Amps = Watts / Volts (the only formula I remembered from school) 
Therefore on EHU on 240v system, 480 watts/220v = 2 amps 
While an inverter on 12v batteries, 480 watts/12v = 40 amps

The time you are drawing the current matters. A Remoska of this wattage would flatten (halve the capacity) an 80amp/hour battery in one hour, while a microwave, hairdryer or toaster of twice the wattage running for 10 minutes would only take 80amps x 10/60ths = 14amp hours (16%) which is fine as long as you keep it short and put it back after.

The bigger the amperage, the bigger the cables and shorter the run required.


----------



## DABurleigh (May 9, 2005)

Read the Members Guide on Inverters, Kev (from Resources menu) and if still unclear come back.

Dave


----------



## Pudsey_Bear (Sep 25, 2008)

DABurleigh said:


> Read the Members Guide on Inverters, Kev (from Resources menu) and if still unclear come back.
> 
> Dave


Thanks for the advice Dave, I had already been there, and just re-read it again, and it does answer some of my questions,

But is there any difference in the way or the amount of power they suck out of the batteries in use, didn't seem to be there unless it's couched in a different way and I missed it.

Also the lack of price difference, modified v pure, how come they're similar prices now, whats changed, which was the point of this post in the first place, not be sparked up things have passed me by somewhat.

And unclear (to me) is an understatement, I just struggle absorbing written info, Yuotube works so much better for me, diagrams and video etc, monkey see monkey do I suppose, That and being a bit ffickk.


----------



## pieterv (Feb 3, 2009)

I don't think there is a difference in the way pure and modified sine wave inverters use power.

There is, however, a difference in available battery capacity for different sized loads. So, if you draw a big current, the capacity in Ah of the battery will be less then when you draw a small current.

So, just taking the normal battery capacity to base calculations on for huge (1-2kW) inverters will not work. You will be able to use them for a much shorter time than you think.

Also, remeber you don't want to deep discharge batteries, this really limits their life.

Pieter


----------



## DABurleigh (May 9, 2005)

Like for like, a pure sine-wave inverter is more costly to make than a modified sine-wave inverter. If they were not, modified sine-wave inverters would not be sold!
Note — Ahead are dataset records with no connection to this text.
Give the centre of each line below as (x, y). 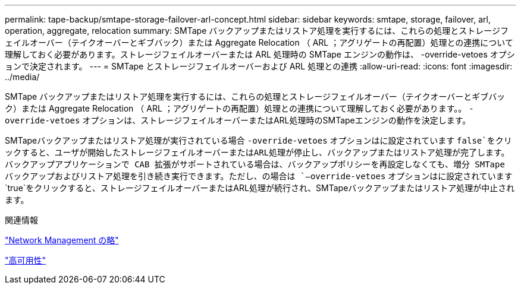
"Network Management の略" (62, 240)
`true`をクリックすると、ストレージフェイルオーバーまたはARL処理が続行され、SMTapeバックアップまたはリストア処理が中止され (260, 188)
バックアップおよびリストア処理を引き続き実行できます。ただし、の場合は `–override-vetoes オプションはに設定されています (259, 176)
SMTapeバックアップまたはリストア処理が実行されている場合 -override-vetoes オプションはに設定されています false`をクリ (258, 140)
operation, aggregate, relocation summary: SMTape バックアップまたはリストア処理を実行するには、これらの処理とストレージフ (257, 31)
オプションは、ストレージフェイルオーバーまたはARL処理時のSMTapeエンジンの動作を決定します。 (277, 120)
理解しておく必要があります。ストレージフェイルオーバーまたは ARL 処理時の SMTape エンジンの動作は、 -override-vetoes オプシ (260, 54)
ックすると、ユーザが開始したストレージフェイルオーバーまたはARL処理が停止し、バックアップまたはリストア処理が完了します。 (257, 153)
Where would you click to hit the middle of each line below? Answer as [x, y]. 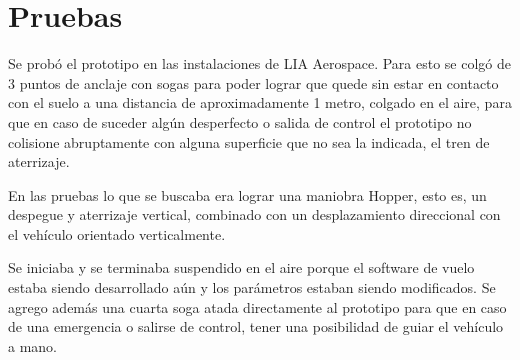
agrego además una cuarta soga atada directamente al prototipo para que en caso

However, cost is one thing. Price, marketing, selling cheap [email protected] at a high price to customers who can't judge the value of what they are buying, all confuse matters.

Efficiency per se is not affected by modified vs. pure sine-wave. I have a couple of cheap modified inverters, one fixed in the van dedicated to TV, motorised satellite dish, LNB and receiver, and the other at home to throw in the car as required, and both will run at 90-95% efficiency as I load them over 50% each time. I also have a 1.6kW pure sine wave inverter as part of an integrated Victron set-up powering all mains sockets in the van and roof aircon, its efficiency is no greater, but because of the quality of its components its no-load current is low. That said I'd be daft to use that to just charge up something small, as I would be wasting my batteries, as the guide explains.

Dave


----------



## Addie (Aug 5, 2008)

If you can find a Pure Sine Wave inverter for the price of a middle of the road modified sine one (such as Silverline or Ring) then its a poor quality Chinese one and don't touch it, just google Power Jack inverters on Youtube.

There is no difference in how they consume power but how 'clean' their output is - eg you will get 'noise' on some TV / Modified Sine combinations. As such Pure Sine is always the preference but make sure you buy a decent make / model but for most applications a Modified is just fine.

Just watch out with 'continuous' and 'peak' powers - you never want to exceed the continuous'

No idea what on earth you need a 6000w inverter for - sounds total madness, you'd flatten your battery in minutes!! We have a 2100w ring we use for a hairdryer only when the engine is running and it draws 186 amps (alternator supplies 160, cab battery takes up the slack).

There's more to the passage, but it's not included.